◆ Exercise directions ◆
An exact copy of the records is required, minus the pictures they hold.

◆ Records for this task ◆
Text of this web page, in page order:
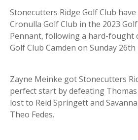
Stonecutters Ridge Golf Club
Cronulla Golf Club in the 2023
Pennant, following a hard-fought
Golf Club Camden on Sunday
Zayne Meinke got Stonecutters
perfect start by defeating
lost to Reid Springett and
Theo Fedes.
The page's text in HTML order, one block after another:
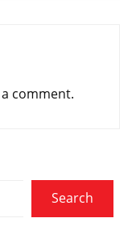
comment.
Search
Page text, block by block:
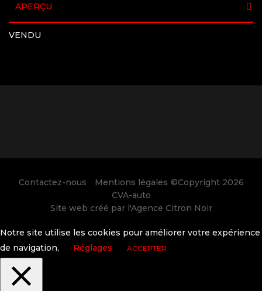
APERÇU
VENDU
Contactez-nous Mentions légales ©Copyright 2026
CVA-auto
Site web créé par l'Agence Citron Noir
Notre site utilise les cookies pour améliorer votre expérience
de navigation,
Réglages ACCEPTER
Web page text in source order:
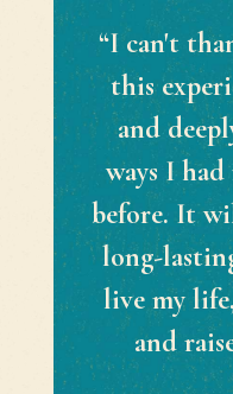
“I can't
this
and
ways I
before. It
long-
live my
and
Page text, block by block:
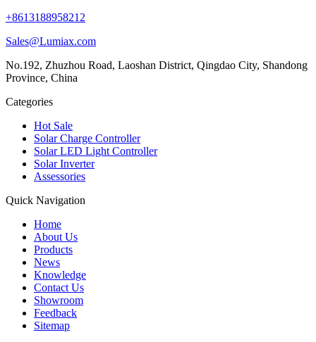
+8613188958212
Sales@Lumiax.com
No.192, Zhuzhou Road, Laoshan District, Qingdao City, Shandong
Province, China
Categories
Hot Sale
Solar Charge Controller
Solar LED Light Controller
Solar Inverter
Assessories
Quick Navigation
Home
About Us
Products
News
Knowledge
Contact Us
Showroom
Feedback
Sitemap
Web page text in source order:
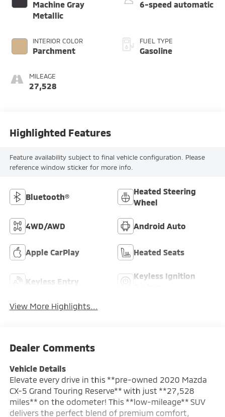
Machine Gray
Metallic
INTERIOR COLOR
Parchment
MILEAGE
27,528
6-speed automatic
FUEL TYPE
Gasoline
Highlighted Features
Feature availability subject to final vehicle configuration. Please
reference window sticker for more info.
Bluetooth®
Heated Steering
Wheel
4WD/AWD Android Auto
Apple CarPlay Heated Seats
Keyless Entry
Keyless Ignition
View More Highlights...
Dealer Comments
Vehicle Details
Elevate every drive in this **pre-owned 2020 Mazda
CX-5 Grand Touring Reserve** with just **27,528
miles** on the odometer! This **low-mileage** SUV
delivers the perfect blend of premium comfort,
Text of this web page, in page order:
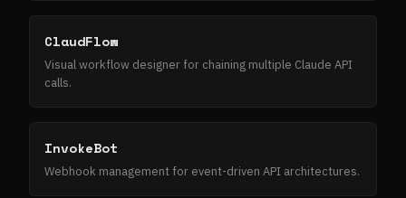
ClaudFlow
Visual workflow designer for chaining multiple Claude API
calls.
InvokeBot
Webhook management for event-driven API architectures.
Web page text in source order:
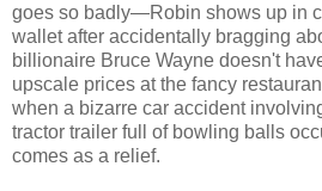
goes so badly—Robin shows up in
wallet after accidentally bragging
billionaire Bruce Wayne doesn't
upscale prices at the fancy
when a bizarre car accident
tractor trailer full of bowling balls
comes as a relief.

◆ Answer to the exercise ◆
Text of this web page, in page order:
Stonecutters Ridge Golf Club
Cronulla Golf Club in the 2023
Pennant, following a hard-fought
Golf Club Camden on Sunday
Zayne Meinke got Stonecutters
perfect start by defeating
lost to Reid Springett and
Theo Fedes.
The page's text in HTML order, one block after another:
comment.
Search
Page text, block by block:
APERÇU
VENDU
Contactez-nous Mentions légales ©Copyright 2026
CVA-auto
Site web créé par l'Agence Citron Noir
Notre site utilise les cookies pour améliorer votre expérience
de navigation,
Réglages ACCEPTER
Web page text in source order:
“I can't
this
and
ways I
before. It
long-
live my
and
Page text, block by block:
+8613188958212
Sales@Lumiax.com
No.192, Zhuzhou Road, Laoshan District, Qingdao City, Shandong
Province, China
Categories
Hot Sale
Solar Charge Controller
Solar LED Light Controller
Solar Inverter
Assessories
Quick Navigation
Home
About Us
Products
News
Knowledge
Contact Us
Showroom
Feedback
Sitemap
Web page text in source order:
Machine Gray
Metallic
INTERIOR COLOR
Parchment
MILEAGE
27,528
6-speed automatic
FUEL TYPE
Gasoline
Highlighted Features
Feature availability subject to final vehicle configuration. Please
reference window sticker for more info.
Bluetooth®
Heated Steering
Wheel
4WD/AWD Android Auto
Apple CarPlay Heated Seats
Keyless Entry
Keyless Ignition
View More Highlights...
Dealer Comments
Vehicle Details
Elevate every drive in this **pre-owned 2020 Mazda
CX-5 Grand Touring Reserve** with just **27,528
miles** on the odometer! This **low-mileage** SUV
delivers the perfect blend of premium comfort,
Text of this web page, in page order:
ClaudFlow
Visual workflow designer for chaining multiple Claude API
calls.
InvokeBot
Webhook management for event-driven API architectures.
Web page text in source order:
goes so badly—Robin shows up in
wallet after accidentally bragging
billionaire Bruce Wayne doesn't
upscale prices at the fancy
when a bizarre car accident
tractor trailer full of bowling balls
comes as a relief.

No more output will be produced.